**Exercise aim**
Give the lines below again exactly, starting with the line that holds "A capacidade equivalente" and going on through the line that holds "Check your understanding [9, 99, 67, 105]".

##### Supplied material

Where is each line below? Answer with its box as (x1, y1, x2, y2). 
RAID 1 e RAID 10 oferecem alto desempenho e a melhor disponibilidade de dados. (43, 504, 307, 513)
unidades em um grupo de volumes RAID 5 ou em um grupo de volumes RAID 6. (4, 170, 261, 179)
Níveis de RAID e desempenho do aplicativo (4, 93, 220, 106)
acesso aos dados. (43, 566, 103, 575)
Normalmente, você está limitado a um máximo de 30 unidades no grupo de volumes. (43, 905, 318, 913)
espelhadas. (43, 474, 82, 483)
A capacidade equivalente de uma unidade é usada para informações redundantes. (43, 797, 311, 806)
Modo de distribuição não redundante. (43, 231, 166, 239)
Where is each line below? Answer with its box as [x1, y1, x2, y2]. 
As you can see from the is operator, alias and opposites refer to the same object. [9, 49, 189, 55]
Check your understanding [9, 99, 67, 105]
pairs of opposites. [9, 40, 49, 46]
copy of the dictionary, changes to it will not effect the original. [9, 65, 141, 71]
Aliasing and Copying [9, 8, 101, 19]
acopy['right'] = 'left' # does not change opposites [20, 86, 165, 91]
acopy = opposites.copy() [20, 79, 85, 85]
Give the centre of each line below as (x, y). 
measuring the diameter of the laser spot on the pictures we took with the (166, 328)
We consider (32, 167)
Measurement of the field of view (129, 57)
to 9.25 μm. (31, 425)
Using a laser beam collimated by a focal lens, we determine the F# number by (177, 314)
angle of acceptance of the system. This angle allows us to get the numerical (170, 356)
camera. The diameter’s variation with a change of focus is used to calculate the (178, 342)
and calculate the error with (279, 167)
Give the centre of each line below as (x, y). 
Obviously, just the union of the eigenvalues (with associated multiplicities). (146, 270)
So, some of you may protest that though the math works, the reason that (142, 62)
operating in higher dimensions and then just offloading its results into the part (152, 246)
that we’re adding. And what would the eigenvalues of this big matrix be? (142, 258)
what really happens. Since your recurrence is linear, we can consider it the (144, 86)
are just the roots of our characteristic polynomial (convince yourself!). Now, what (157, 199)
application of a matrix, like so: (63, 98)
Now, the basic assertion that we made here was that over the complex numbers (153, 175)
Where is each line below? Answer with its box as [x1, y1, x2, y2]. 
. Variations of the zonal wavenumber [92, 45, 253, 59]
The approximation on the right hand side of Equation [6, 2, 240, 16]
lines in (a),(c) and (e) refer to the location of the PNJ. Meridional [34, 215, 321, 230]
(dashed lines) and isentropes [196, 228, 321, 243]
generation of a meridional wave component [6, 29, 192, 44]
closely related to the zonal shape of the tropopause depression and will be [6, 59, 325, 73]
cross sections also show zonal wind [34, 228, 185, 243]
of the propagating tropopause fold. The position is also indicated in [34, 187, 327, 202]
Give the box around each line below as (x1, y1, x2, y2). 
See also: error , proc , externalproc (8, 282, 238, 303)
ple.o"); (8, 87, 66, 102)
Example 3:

##########
##### Supplied material

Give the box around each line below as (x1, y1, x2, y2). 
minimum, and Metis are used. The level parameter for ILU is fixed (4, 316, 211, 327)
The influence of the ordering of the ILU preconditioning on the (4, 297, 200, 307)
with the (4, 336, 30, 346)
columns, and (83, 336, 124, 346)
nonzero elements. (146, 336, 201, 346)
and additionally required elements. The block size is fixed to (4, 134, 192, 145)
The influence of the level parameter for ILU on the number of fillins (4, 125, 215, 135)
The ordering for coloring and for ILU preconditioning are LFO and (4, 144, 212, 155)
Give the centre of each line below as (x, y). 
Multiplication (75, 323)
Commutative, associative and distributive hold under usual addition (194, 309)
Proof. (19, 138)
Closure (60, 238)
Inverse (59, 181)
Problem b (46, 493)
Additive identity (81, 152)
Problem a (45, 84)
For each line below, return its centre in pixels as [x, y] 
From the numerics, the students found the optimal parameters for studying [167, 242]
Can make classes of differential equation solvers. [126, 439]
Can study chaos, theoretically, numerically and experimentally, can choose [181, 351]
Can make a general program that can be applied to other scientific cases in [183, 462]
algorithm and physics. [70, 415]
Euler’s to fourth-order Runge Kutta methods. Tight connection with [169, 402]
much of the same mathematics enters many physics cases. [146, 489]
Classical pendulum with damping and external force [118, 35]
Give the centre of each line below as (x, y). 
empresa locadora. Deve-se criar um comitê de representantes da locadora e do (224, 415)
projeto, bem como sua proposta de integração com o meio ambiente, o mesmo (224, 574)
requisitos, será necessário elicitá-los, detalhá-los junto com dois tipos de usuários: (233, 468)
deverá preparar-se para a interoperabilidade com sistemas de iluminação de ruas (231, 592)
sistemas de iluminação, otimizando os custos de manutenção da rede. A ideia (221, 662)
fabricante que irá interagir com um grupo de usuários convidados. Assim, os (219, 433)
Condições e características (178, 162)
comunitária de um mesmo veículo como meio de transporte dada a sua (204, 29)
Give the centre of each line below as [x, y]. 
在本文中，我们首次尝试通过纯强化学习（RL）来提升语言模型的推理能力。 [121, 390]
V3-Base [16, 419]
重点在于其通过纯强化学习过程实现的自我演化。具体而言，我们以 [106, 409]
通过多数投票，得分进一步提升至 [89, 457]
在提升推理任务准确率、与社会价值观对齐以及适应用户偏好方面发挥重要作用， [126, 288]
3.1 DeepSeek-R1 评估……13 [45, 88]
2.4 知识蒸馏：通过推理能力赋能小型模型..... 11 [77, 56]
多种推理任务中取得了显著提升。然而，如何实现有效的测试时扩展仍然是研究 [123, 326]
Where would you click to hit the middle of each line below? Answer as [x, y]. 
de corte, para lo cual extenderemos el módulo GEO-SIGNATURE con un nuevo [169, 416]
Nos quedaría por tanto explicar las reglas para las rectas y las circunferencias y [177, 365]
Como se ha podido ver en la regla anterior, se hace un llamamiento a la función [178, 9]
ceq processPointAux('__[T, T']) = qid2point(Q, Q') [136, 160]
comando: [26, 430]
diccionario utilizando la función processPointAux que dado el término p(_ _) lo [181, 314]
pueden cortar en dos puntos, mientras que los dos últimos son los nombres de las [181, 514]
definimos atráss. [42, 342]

##########

**Solution to this task**
A capacidade equivalente de uma unidade é usada para informações redundantes. (43, 797, 311, 806)
Modo de distribuição não redundante. (43, 231, 166, 239)
Where is each line below? Answer with its box as [x1, y1, x2, y2]. 
As you can see from the is operator, alias and opposites refer to the same object. [9, 49, 189, 55]
Check your understanding [9, 99, 67, 105]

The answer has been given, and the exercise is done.